Pete Boniff decided to pay $90,625 on June 17 for the piece of mind of converting a variable loan rate of LIBOR+0.45% to a minimum fixed (floored) rate of 4.50%. If LIBOR drops to 4.00%, the net interest revenue will be ($25,000,000)(4.50%)(3/12 yr) = $281,250. . The hedged revenue is fixed at $281,250 for any value of LIBOR below the 5.50% strike rate, which is sometimes called the kink rate for reasons that will become obvious when you graph the loan rates as a function of LIBOR movements. Thus the hedged cost is $281,250 for a 2.00% LIBOR, a 3.00% LIBOR, and a 4.50% LIBOR on September 17

Question 8  
Part A:
What is the net revenue of the hedged interest on $25 million if LIBOR is 5.49% on September 17?

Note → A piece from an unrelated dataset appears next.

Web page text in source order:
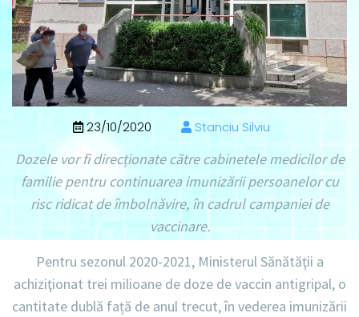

Hint: The 5.49% spot rate is only one tick below the strike rate of 5.50% APR. Recall that the strike rate is 5.50% corresponding to the strike rate of 9,450 basis points. The floor rate from the Question 1 answer is 4.50% after factoring in the cost (premium) of the call option at the 9,450-strike price having a strike rate of 5.50%.

[ +($25,000,000)(5.49% + 0.45%)(3/12 yr)      = +$371,250 interest revenue from the loan
[ +($25,000,000)(5.50% - 5.49%)(3/12 yr)      = +$        625 settlement of the 25 call options
[ -($2,500)(1.45 cost of the options) ]                = -$  90,625 aggregate premiums on June 17

Net revenue from all transactions = +$373,750 + $625 - $90,625                = $281,250
Recall that the floored hedge revenue = ($25,000,000)(4.50%)(3/12 yr)      = $281,250

When the call option is only slightly in-the-money, FloorIT Bank exactly attains its floor rate of interest under the call hedge.


Part B:
What is the net lending rate APR after the settlement of the 25 call hedging contracts are factored into the calculation based upon a September 17 LIBOR of 5.49%?

[($281,250/$25,000,000)(12/3 quarters) = 4.50% which is exactly equal to the hedged floor rate of 4.50%.

Question 9
Part A:
What is the net revenue of the hedged interest on $25 million if LIBOR is 5.51% on September 17?

Hint: The 5.51% spot rate is only one tick above the strike rate of 5.50% APR. Recall that the strike rate is 5.50% corresponding to the strike rate of 9,450 basis points. The floor rate from the Question 1 answer is 4.50% after factoring in the cost (premium) of the call option at the 9,450-strike price having a strike rate of 5.50%.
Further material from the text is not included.